▸ **What you need to do**:
Taking the line containing "permanente inhaltliche Kontrolle" as the first and the last line of the entries as the end, reproduce every line between them exactly, including both.

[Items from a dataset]
======
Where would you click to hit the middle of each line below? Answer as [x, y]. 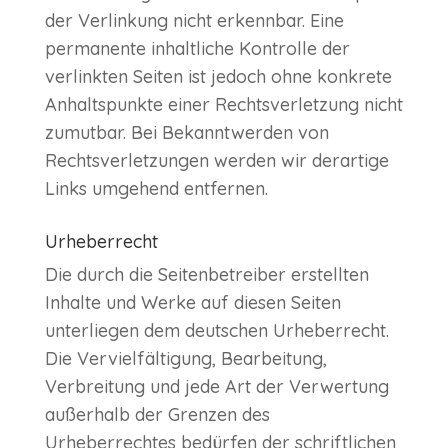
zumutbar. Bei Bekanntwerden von [186, 133]
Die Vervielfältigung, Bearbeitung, [185, 359]
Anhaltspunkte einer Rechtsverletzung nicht [223, 105]
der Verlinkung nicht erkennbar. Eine [194, 21]
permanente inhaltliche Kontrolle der [197, 49]
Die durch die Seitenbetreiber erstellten [206, 275]
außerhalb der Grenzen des [157, 415]
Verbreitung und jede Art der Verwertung [216, 387]
======
▸ **Response**:
permanente inhaltliche Kontrolle der [197, 49]
Die durch die Seitenbetreiber erstellten [206, 275]
außerhalb der Grenzen des [157, 415]
Verbreitung und jede Art der Verwertung [216, 387]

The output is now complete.